*Task goal*
All lines from the top of the records below through the line holding "Zero ou mais", and only those, should be printed exactly, minus the pictures.

*Materials provided*
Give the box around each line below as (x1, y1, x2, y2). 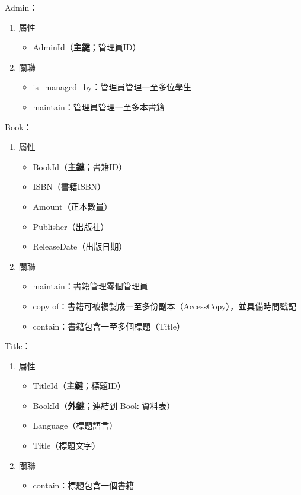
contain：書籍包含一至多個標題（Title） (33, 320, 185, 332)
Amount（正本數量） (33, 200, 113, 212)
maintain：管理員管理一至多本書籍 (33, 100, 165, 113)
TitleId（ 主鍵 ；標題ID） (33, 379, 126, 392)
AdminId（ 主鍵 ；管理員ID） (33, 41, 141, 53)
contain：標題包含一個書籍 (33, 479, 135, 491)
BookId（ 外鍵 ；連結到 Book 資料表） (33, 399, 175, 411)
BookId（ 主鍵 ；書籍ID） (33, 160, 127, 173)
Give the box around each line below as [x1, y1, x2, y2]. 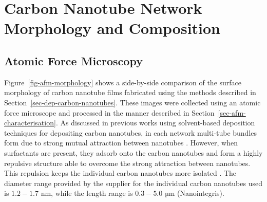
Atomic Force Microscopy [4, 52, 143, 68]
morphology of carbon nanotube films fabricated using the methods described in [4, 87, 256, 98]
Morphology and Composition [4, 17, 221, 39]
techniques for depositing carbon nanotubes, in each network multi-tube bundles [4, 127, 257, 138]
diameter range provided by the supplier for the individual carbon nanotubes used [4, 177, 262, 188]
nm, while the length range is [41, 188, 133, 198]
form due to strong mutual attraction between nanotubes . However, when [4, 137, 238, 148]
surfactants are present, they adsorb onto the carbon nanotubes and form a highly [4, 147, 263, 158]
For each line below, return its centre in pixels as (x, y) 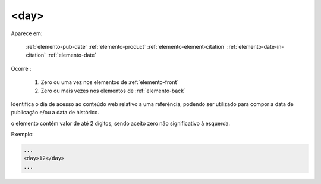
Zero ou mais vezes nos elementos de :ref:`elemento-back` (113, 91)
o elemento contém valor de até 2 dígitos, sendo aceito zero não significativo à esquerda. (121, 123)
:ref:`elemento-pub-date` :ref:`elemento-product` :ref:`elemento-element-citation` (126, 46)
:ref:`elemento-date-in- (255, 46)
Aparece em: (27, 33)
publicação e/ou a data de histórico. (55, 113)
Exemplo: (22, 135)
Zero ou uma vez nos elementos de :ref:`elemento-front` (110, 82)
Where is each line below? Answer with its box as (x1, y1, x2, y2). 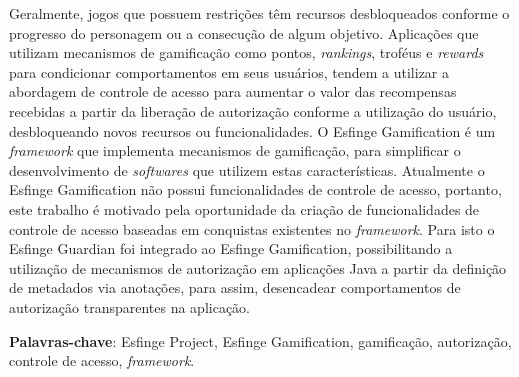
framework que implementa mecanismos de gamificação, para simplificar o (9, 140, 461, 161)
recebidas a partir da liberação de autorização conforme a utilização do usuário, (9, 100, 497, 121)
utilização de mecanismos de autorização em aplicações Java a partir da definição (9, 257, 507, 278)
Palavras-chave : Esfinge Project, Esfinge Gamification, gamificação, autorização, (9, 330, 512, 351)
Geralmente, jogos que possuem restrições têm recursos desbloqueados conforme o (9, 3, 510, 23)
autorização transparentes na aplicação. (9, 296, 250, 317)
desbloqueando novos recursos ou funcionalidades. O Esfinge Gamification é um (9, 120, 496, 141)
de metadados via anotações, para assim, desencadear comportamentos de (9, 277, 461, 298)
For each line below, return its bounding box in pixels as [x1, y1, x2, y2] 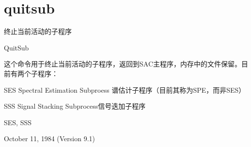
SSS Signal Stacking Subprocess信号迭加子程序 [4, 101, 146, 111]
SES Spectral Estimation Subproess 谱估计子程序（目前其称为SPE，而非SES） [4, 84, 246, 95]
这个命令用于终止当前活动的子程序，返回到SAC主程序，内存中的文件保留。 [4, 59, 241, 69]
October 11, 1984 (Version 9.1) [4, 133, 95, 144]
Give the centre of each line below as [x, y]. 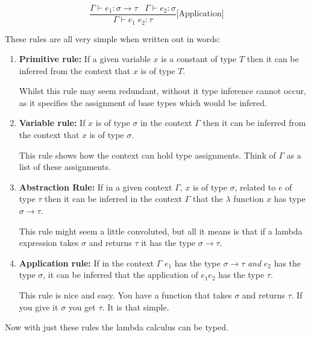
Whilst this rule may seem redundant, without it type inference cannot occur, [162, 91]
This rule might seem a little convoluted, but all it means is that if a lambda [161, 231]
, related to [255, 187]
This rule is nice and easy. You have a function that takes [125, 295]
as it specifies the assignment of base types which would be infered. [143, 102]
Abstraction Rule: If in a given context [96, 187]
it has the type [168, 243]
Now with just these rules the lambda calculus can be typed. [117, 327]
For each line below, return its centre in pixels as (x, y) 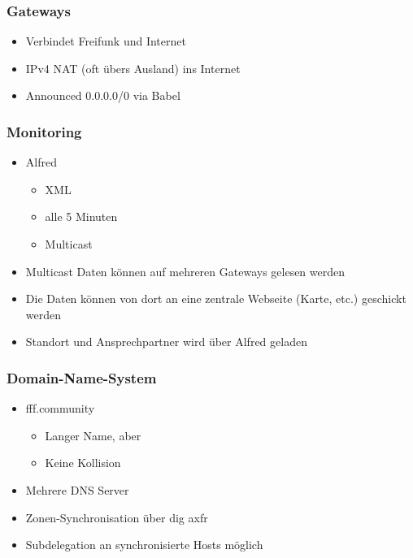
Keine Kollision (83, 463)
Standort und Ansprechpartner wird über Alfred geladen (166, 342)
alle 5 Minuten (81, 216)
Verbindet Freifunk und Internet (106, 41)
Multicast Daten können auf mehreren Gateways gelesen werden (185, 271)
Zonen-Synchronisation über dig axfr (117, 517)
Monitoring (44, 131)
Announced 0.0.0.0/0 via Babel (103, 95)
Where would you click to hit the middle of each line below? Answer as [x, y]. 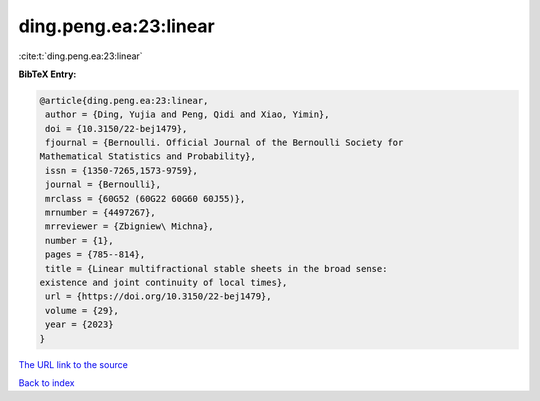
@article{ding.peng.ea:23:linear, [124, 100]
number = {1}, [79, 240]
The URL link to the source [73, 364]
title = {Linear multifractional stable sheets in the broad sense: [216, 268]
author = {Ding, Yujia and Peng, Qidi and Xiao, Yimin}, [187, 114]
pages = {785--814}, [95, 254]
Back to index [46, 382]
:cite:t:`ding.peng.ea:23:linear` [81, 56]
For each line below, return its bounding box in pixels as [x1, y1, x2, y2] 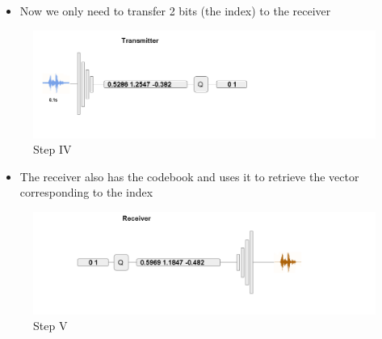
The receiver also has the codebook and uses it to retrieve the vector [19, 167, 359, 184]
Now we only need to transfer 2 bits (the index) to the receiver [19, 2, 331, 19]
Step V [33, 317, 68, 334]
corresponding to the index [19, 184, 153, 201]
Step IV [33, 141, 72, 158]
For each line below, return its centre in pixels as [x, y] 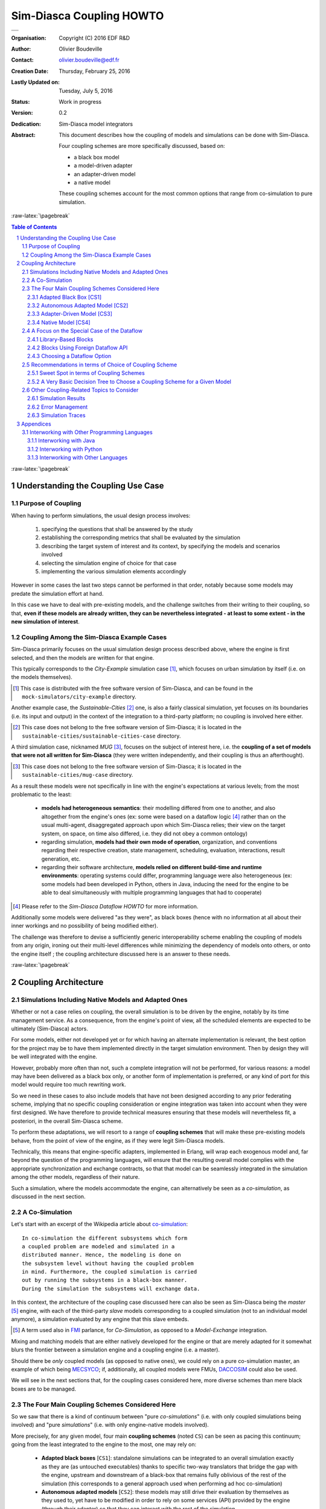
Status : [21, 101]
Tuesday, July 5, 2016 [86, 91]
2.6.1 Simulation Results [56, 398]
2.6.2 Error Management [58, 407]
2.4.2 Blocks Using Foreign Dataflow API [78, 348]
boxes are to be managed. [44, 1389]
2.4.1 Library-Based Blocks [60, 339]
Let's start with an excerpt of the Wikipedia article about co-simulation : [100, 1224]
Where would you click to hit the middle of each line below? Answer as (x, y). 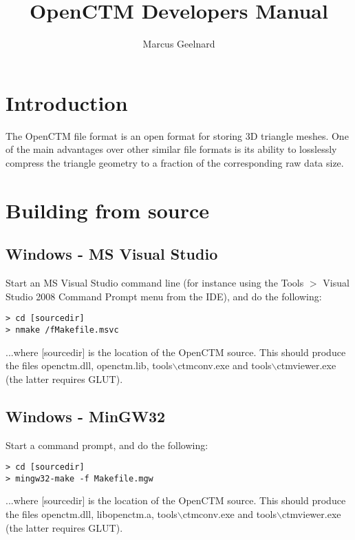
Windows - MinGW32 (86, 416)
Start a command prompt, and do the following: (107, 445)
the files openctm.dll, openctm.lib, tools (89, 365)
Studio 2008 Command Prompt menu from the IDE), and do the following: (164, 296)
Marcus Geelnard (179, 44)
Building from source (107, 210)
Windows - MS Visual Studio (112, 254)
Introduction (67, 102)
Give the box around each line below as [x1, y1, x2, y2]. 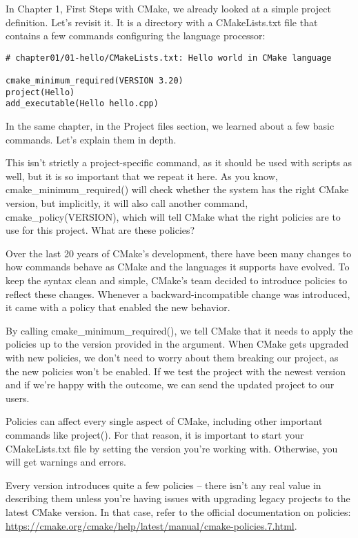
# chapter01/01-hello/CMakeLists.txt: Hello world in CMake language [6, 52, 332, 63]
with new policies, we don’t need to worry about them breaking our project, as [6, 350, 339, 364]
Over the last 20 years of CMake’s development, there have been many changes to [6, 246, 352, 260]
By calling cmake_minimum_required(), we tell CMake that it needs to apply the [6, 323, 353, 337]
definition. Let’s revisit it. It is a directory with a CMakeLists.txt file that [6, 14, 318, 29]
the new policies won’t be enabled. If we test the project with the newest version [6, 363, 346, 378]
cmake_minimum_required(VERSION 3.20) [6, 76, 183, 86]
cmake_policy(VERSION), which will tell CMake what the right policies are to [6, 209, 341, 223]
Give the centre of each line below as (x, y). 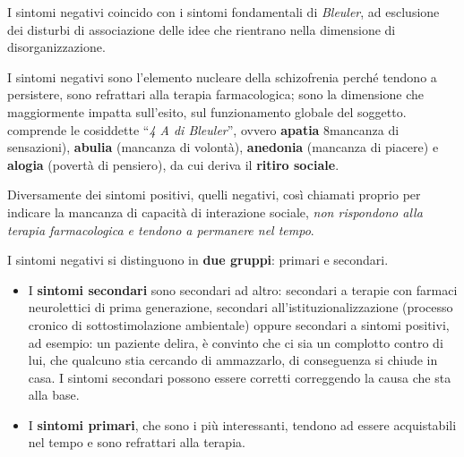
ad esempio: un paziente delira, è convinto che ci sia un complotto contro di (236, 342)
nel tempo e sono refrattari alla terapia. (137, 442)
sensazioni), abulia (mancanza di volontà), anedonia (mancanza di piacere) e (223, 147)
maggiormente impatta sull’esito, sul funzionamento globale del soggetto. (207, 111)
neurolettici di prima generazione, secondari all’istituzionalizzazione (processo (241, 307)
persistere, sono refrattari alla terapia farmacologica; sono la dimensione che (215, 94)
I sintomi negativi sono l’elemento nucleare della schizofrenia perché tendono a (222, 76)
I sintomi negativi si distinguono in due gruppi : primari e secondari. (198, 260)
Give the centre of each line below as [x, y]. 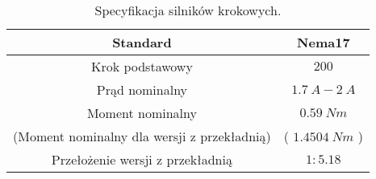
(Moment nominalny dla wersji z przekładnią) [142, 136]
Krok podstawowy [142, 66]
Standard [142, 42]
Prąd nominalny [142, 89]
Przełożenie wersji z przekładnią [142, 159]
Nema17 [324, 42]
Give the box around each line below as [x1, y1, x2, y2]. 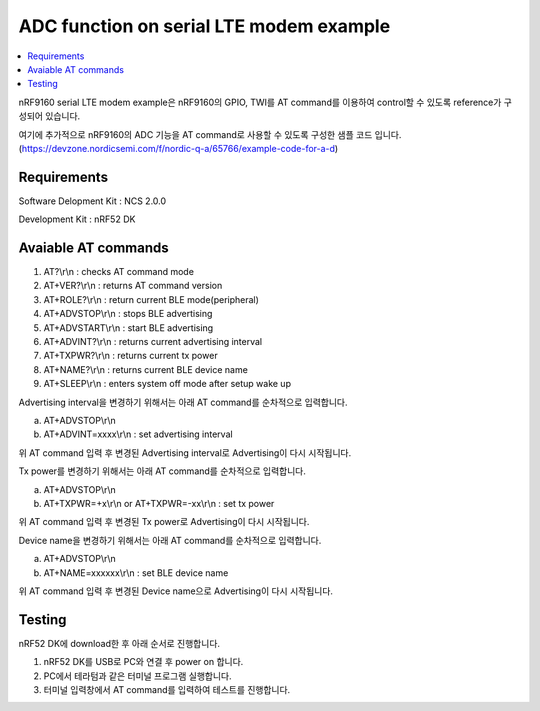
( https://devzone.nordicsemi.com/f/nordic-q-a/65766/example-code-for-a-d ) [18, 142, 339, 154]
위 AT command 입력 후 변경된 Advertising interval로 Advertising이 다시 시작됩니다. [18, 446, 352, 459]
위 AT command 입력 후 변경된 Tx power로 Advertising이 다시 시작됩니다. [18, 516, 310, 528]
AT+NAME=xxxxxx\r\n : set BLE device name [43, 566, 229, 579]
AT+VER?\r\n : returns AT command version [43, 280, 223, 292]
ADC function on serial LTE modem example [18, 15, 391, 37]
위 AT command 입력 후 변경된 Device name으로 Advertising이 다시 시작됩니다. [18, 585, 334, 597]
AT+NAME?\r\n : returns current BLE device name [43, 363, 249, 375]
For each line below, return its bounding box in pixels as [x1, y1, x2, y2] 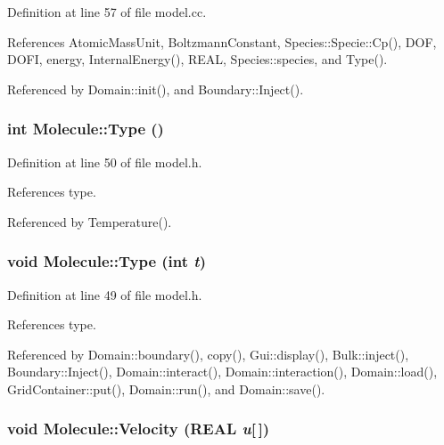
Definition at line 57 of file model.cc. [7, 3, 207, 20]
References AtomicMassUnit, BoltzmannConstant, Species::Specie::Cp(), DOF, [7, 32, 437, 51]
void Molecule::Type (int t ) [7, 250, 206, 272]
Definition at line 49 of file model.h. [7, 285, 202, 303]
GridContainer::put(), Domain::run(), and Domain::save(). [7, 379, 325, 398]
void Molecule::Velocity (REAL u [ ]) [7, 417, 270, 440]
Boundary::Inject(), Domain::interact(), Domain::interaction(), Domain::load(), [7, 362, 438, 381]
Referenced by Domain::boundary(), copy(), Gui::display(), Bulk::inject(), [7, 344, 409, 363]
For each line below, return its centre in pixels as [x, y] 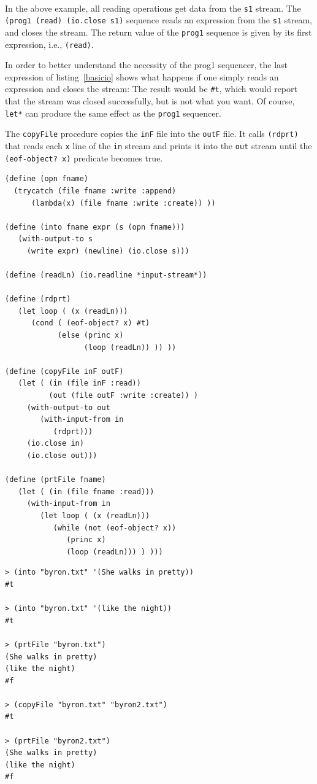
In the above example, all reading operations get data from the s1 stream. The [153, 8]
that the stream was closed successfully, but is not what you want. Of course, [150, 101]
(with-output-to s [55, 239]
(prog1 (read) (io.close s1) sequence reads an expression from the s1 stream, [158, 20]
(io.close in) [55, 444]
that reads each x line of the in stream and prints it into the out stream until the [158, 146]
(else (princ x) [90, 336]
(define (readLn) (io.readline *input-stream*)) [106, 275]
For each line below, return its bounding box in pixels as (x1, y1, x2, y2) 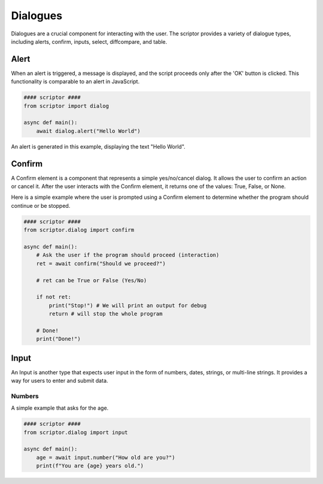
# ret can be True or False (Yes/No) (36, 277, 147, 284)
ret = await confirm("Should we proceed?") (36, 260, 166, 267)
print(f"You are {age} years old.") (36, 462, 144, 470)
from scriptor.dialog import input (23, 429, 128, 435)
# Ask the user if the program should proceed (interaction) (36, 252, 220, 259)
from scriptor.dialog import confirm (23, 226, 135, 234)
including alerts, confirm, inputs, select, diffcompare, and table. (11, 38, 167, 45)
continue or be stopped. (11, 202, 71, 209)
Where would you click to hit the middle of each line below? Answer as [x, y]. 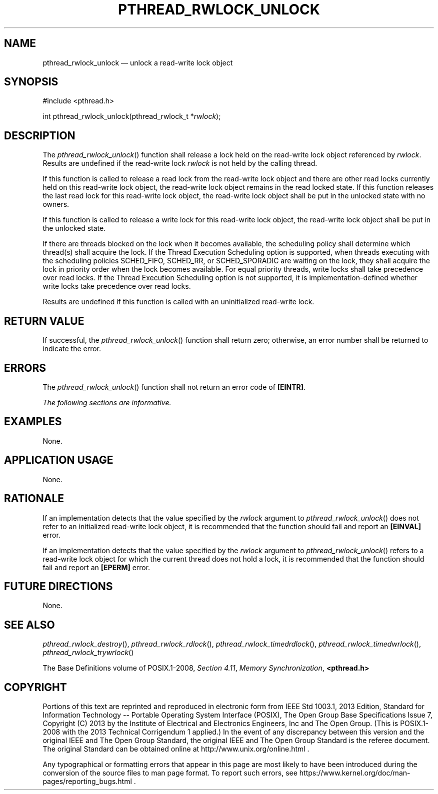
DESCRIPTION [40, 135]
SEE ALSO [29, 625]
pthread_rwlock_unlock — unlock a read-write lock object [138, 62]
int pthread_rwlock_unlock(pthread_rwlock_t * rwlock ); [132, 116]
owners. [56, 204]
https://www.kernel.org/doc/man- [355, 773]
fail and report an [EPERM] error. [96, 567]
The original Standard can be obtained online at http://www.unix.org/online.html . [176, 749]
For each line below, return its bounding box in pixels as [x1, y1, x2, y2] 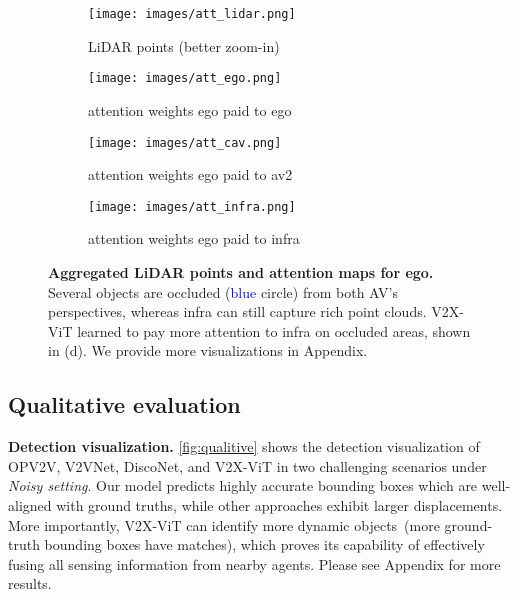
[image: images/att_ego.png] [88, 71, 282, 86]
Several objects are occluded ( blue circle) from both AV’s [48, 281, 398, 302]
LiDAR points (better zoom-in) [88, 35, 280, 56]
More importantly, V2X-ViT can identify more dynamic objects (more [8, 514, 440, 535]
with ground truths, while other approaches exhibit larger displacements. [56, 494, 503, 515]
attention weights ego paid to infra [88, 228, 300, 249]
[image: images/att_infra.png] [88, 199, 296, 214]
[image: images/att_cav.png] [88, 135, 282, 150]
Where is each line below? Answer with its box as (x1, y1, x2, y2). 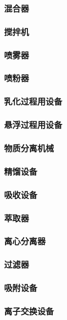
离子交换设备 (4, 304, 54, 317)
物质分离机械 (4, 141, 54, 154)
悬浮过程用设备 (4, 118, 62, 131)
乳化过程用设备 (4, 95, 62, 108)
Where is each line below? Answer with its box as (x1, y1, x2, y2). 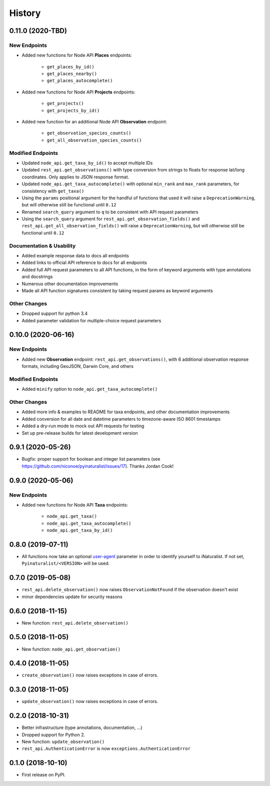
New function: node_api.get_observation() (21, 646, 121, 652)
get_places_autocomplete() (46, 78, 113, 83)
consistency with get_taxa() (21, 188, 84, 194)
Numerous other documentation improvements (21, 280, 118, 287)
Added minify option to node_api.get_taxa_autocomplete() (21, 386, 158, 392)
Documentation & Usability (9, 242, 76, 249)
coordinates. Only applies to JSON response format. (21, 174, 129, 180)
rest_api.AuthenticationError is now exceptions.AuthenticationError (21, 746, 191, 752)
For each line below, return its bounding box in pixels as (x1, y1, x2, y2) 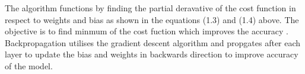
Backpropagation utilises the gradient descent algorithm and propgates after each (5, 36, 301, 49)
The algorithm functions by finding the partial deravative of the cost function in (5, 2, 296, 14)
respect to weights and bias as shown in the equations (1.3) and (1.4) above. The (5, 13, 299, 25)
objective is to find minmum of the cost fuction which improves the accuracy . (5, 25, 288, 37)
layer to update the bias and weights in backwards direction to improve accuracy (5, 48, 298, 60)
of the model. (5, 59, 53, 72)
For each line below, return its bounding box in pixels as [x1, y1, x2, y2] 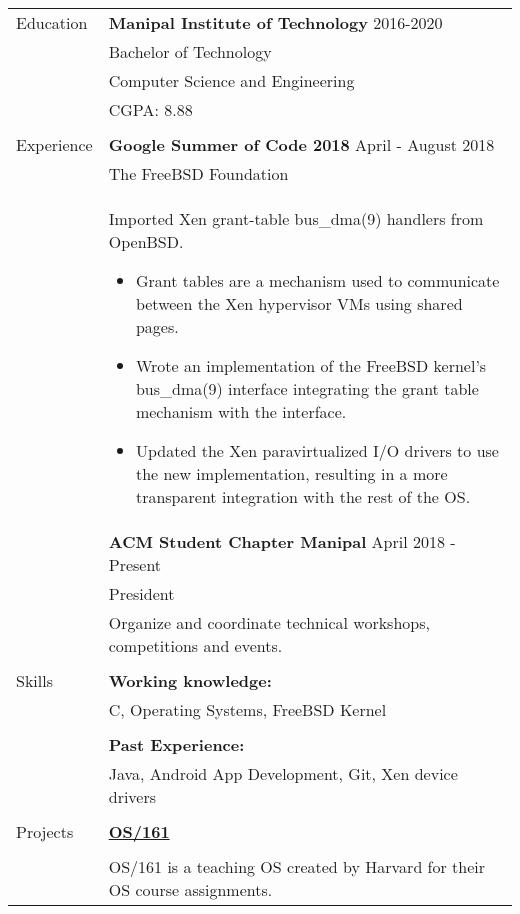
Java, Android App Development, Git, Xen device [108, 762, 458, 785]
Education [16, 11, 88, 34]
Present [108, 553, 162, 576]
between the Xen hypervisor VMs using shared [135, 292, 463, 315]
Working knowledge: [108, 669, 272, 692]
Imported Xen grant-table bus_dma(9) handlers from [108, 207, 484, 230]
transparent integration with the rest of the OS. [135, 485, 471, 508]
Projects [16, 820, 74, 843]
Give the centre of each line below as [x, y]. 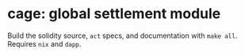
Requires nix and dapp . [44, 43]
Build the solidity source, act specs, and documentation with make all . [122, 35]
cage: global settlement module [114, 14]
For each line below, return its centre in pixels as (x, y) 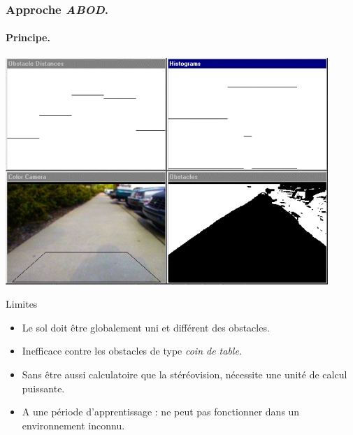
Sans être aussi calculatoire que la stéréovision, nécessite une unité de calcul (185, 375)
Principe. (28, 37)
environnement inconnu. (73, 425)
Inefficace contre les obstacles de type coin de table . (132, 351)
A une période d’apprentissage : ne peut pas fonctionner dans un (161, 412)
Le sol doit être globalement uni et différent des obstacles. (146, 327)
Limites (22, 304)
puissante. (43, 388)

*Your response*
Give the box around each line below as (x1, y1, x2, y2). 
contain：書籍包含一至多個標題（Title） (33, 320, 185, 332)
Amount（正本數量） (33, 200, 113, 212)
maintain：管理員管理一至多本書籍 (33, 100, 165, 113)
TitleId（ 主鍵 ；標題ID） (33, 379, 126, 392)
AdminId（ 主鍵 ；管理員ID） (33, 41, 141, 53)
contain：標題包含一個書籍 (33, 479, 135, 491)
BookId（ 外鍵 ；連結到 Book 資料表） (33, 399, 175, 411)
BookId（ 主鍵 ；書籍ID） (33, 160, 127, 173)
Give the box around each line below as [x1, y1, x2, y2]. 
Atomic Force Microscopy [4, 52, 143, 68]
morphology of carbon nanotube films fabricated using the methods described in [4, 87, 256, 98]
Morphology and Composition [4, 17, 221, 39]
techniques for depositing carbon nanotubes, in each network multi-tube bundles [4, 127, 257, 138]
diameter range provided by the supplier for the individual carbon nanotubes used [4, 177, 262, 188]
nm, while the length range is [41, 188, 133, 198]
form due to strong mutual attraction between nanotubes . However, when [4, 137, 238, 148]
surfactants are present, they adsorb onto the carbon nanotubes and form a highly [4, 147, 263, 158]
For each line below, return its centre in pixels as (x, y) 
Zero ou mais vezes nos elementos de :ref:`elemento-back` (113, 91)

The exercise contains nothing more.